Records excerpted from a collection:
——
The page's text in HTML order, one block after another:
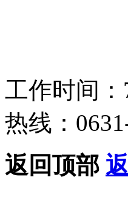
工作时间
热线：
返回顶部
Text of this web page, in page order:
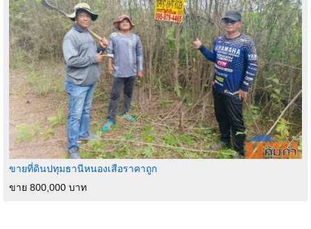
ขายที่ดินปทุมธานีหนองเสือราคาถูก
ขาย 800,000 บาท
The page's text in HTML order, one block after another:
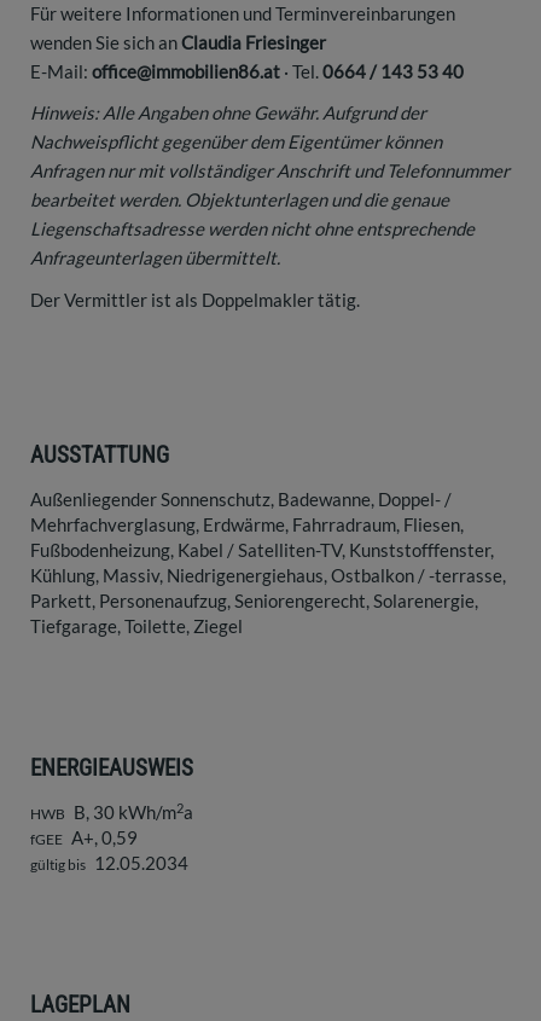
Für weitere Informationen und Terminvereinbarungen
wenden Sie sich anClaudia Friesinger
E-Mail: office@immobilien86.at · Tel.0664 / 143 53 40
Hinweis: Alle Angaben ohne Gewähr. Aufgrund der
Nachweispflicht gegenüber dem Eigentümer können
Anfragen nur mit vollständiger Anschrift und Telefonnummer
bearbeitet werden. Objektunterlagen und die genaue
Liegenschaftsadresse werden nicht ohne entsprechende
Anfrageunterlagen übermittelt.
Der Vermittler ist als Doppelmakler tätig.
AUSSTATTUNG
Außenliegender Sonnenschutz Badewanne Doppel- /
Mehrfachverglasung Erdwärme Fahrradraum Fliesen
Fußbodenheizung Kabel / Satelliten-TV Kunststofffenster
Kühlung Massiv Niedrigenergiehaus Ostbalkon / -terrasse
Parkett Personenaufzug Seniorengerecht Solarenergie
Tiefgarage Toilette Ziegel
ENERGIEAUSWEIS
HWB B, 30 kWh/m2a
fGEE A+, 0,59
gültig bis 12.05.2034
LAGEPLAN
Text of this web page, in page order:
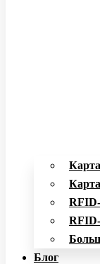
Блог
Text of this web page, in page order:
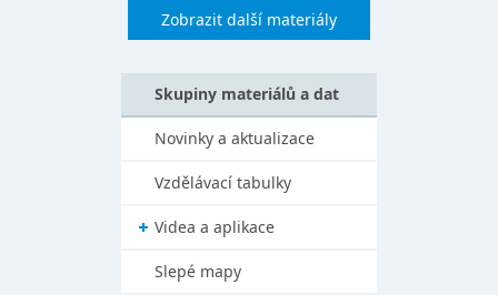
Zobrazit další materiály
Skupiny materiálů a dat
Novinky a aktualizace
Vzdělávací tabulky
Videa a aplikace
Slepé mapy
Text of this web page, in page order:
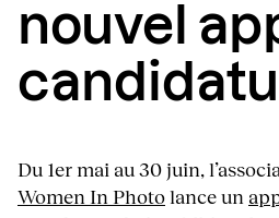
nouvel
Du 1er mai au 30 juin,
Women In Photolance un
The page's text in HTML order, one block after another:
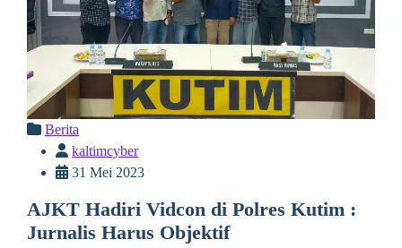
Berita
kaltimcyber
31 Mei 2023
AJKT Hadiri Vidcon di Polres Kutim :
Jurnalis Harus Objektif
——
▶ **Exercise instructions**:
Leave out the pictures, then return every line of the data exactly.

▶ **Exercise answer**:
The page's text in HTML order, one block after another:
工作时间
热线：
返回顶部
Text of this web page, in page order:
ขายที่ดินปทุมธานีหนองเสือราคาถูก
ขาย 800,000 บาท
The page's text in HTML order, one block after another:
Für weitere Informationen und Terminvereinbarungen
wenden Sie sich anClaudia Friesinger
E-Mail: office@immobilien86.at · Tel.0664 / 143 53 40
Hinweis: Alle Angaben ohne Gewähr. Aufgrund der
Nachweispflicht gegenüber dem Eigentümer können
Anfragen nur mit vollständiger Anschrift und Telefonnummer
bearbeitet werden. Objektunterlagen und die genaue
Liegenschaftsadresse werden nicht ohne entsprechende
Anfrageunterlagen übermittelt.
Der Vermittler ist als Doppelmakler tätig.
AUSSTATTUNG
Außenliegender Sonnenschutz Badewanne Doppel- /
Mehrfachverglasung Erdwärme Fahrradraum Fliesen
Fußbodenheizung Kabel / Satelliten-TV Kunststofffenster
Kühlung Massiv Niedrigenergiehaus Ostbalkon / -terrasse
Parkett Personenaufzug Seniorengerecht Solarenergie
Tiefgarage Toilette Ziegel
ENERGIEAUSWEIS
HWB B, 30 kWh/m2a
fGEE A+, 0,59
gültig bis 12.05.2034
LAGEPLAN
Text of this web page, in page order:
Блог
Text of this web page, in page order:
Zobrazit další materiály
Skupiny materiálů a dat
Novinky a aktualizace
Vzdělávací tabulky
Videa a aplikace
Slepé mapy
Text of this web page, in page order:
nouvel
Du 1er mai au 30 juin,
Women In Photolance un
The page's text in HTML order, one block after another:
Berita
kaltimcyber
31 Mei 2023
AJKT Hadiri Vidcon di Polres Kutim :
Jurnalis Harus Objektif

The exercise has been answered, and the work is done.